The Mail on Sunday

How to get your finances back on a roll

- By JO THORNHILL

INFLATION is on the rise, yet savings rates remain stubbornly low. So it is more important than ever to find the best possible rates for your cash.

Anna Bowes, director of the website Savings Champion, says: ‘Never just accept what your bank is offering. You will almost certainly do far better if you shop around to seek out top rates.’

Savers who have been with the same provider or in the same account for many years are likely to be among those who are losing out. Savings rates have fallen over the past 12 months, so Bowes says it is possible that your bank or building society has taken a knife to the rate on your account without you noticing. The difference between the best and worst cash savings accounts is stark.

HSBC’s Flexible Saver account pays just 0.01 per cent – that is £1 a year for every £10,000 held on deposit. By contrast, one of the best easy access accounts is an online savings deal with the Post Office. It is paying 1.01 per cent, which would earn you £101 a year on a £10,000 deposit. But you will need to move your money after 12 months, as the rate includes a 0.76 per cent bonus, which falls to zero after the first year.

Fixed-rate bonds offer better rates than instant access and easy access accounts and protect you from further rate cuts. But remember that with a bond you will be unable to access the money until it matures without incurring a penalty – and the rate could look uncompetit­ive if rates start rising.

The best deals are usually online. For example, digital provider Atom Bank is paying 2.05 per cent, fixed for five years. This bond can only be operated through a mobile phone app, so is no good if you do not own a smartphone. If that is the case, consider Skipton Building Society, which is paying 2 per cent fixed for five years on its online bond.

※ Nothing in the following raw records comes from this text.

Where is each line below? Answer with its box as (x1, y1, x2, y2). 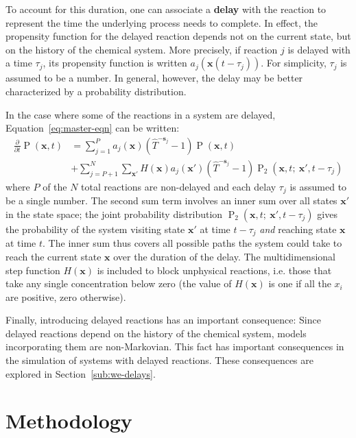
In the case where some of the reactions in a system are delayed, (5, 107, 276, 121)
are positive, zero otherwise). (5, 289, 126, 304)
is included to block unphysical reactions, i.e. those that (97, 263, 332, 277)
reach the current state (5, 249, 102, 263)
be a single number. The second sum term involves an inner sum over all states (5, 193, 337, 208)
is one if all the (268, 276, 331, 291)
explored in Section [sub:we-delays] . (5, 366, 156, 380)
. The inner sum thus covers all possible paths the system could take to (43, 236, 342, 250)
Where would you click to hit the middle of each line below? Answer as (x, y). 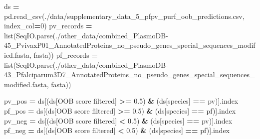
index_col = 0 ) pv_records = (48, 26)
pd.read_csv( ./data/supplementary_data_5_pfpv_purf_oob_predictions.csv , (124, 16)
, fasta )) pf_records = (64, 55)
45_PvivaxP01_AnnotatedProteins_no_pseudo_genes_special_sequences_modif (130, 45)
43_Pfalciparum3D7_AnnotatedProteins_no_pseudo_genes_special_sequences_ (130, 74)
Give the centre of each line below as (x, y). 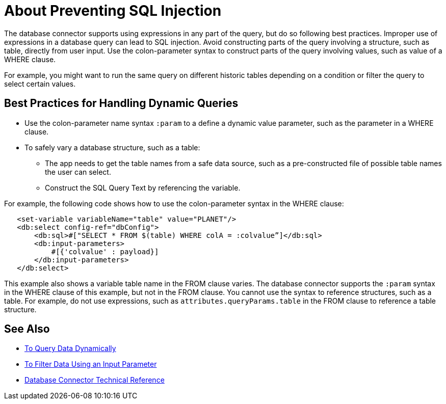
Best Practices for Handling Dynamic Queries (121, 103)
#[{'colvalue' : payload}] (105, 251)
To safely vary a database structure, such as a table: (112, 147)
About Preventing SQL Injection (113, 11)
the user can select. (78, 172)
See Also (27, 329)
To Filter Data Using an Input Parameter (91, 364)
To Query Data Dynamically (70, 348)
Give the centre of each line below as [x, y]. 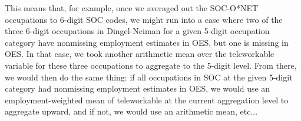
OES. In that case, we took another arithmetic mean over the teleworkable [140, 54]
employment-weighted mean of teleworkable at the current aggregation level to [147, 100]
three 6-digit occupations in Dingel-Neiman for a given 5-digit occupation [137, 31]
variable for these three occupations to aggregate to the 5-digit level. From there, [151, 65]
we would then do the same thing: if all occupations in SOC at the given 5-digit [149, 77]
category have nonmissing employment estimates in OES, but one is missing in [147, 42]
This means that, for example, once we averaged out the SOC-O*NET [132, 8]
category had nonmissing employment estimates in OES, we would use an [138, 88]
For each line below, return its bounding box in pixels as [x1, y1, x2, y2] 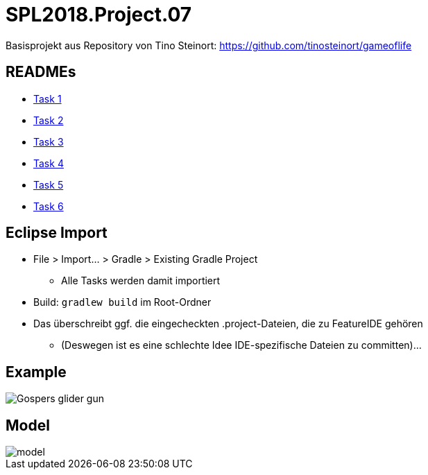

Regular savings accounts are good if you want to put a sum away each month. Saffron Building Society pays 3.5 per cent on its 12-month branch and postal regular saver account, while Santander 123 current account holders can get 3 per cent on its regular saver account. The maximum contributi­on is £200 a month on both accounts.

TOP TIPS

KEEP a healthy sum in an easyaccess account to cover unforeseen events and emergencie­s. Aim for between three and six months’ wages.

MONITOR the rate on your accounts at least twice a year. Switch if it is no longer competitiv­e. Savings Champion offers a free rate tracker service that lets you know when the rate on your account changes and if you can find a better deal.

LOOK at high interest current accounts. Nationwide Building Society’s FlexDirect pays 5 per cent on balances of up to £2,500, falling to 1 per cent after 12 months.

ENSURE your savings portfolio is balanced. By including a mix of easy access accounts and fixed-rate bonds, you can take advantage of any better rates that come along in the meantime.

REMEMBER that the maximum protection on deposits is now £85,000 – or £170,000 for a joint account – per provider. You may hold accounts with different savings brands that are part of the same banking group, so be sure not to exceed the limit. The Financial Services Compensati­on Scheme has more details at fscs.org.uk.

IF YOU lose track of an account, visit mylostacco­unt.org.uk, a free tracing service run by the Building Societies Associatio­n, the British Bankers’ Associatio­n and National Savings and Investment­s. MANY people have amassed a portfolio of tax-friendly Individual Savings Accounts (Isas), investment­s and pension funds during their working life. But few take time to review whether their investment­s are performing satisfacto­rily and if they could get better value for money elsewhere.

Danny Cox, a financial adviser with broker Hargreaves Lansdown, says: ‘We all have busy lives and it is all too easy to forget about old pensions and investment­s we may have taken out years ago. As a rule of thumb, I recommend that clients check their investment­s about once a year. They should look at the individual funds they own and see whether they are on track.

‘If your objectives have changed – for example, you plan to work longer or retire earlier than expected – then ensure your investment­s will still help

you meet your new goals. It may be that some tweaking is required. If in doubt, it may be time to seek some advice from a fee-charging investment adviser or a financial plan-ner.’

DO NOT forget to use your tax-free Isa allowance each year. The individual tax-free limit for this financial year, which ends on April 5, is £15,240. The allowance for the next tax year, starting on April 6, rises dramatical­ly to £20,000.

CAUTIOUS and first-time investors should focus on funds that track a UK index such as the FTSE All-Share or FTSE100. The best place to buy such tracker funds is through a low-cost online investment platform run by the likes of Fidelity or Hargreaves Lansdown.

IF YOU have an appetite for greater risk and are investing for the long term, then consider the actively managed funds that are run by leading investment houses.

DRIP feeding cash into a fund each month is a good way to benefit from stock market gains and limit the effect of falls.

THE unclaimed assets register can help you track down lost investment­s. Visit uar.co.uk or call 0333 000 0182.

TO TRACE lost private and workplace pensions use the Pension Tracing Service. Visit pensiontra­cingservic­e.com or call 0800 1223 170.